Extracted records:
━━━━
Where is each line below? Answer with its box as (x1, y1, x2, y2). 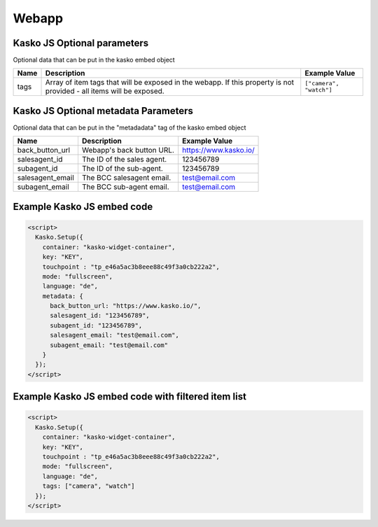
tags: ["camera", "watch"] (42, 482, 136, 490)
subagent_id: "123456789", (50, 321, 143, 329)
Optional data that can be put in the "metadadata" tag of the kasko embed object (13, 123, 246, 132)
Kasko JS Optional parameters (13, 37, 149, 49)
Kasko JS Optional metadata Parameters (13, 105, 194, 117)
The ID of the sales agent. (81, 155, 167, 164)
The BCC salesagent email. (81, 173, 171, 183)
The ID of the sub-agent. (81, 164, 164, 174)
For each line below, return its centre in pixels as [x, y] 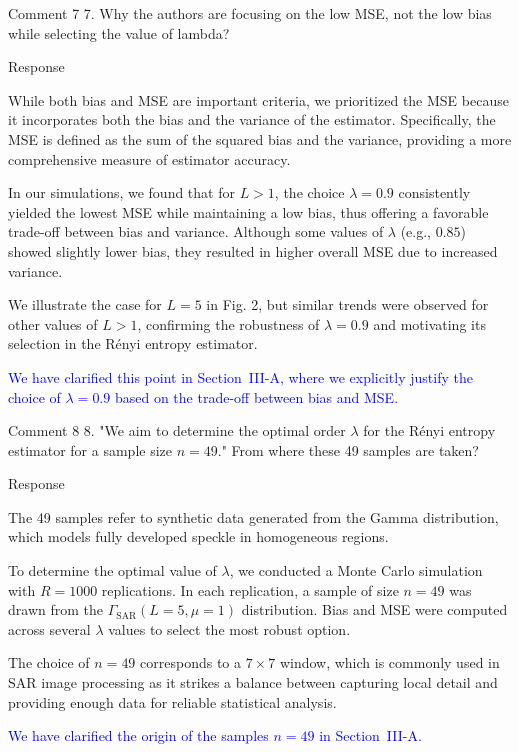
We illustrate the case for [85, 304]
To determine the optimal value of [112, 570]
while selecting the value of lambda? [119, 32]
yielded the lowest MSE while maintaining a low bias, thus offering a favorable [248, 211]
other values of [53, 323]
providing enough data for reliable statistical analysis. [172, 701]
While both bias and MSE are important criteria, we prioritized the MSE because [258, 99]
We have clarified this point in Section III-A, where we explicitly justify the [240, 376]
━━━━
* [PROBLEM DESCRIPTION]
Give again, word for word, every line from the top of the data through the line with "Kasko JS Optional parameters", both ends included, and exclude the pictures.

* [PROBLEM SOLUTION]
Where is each line below? Answer with its box as (x1, y1, x2, y2). 
tags: ["camera", "watch"] (42, 482, 136, 490)
subagent_id: "123456789", (50, 321, 143, 329)
Optional data that can be put in the "metadadata" tag of the kasko embed object (13, 123, 246, 132)
Kasko JS Optional parameters (13, 37, 149, 49)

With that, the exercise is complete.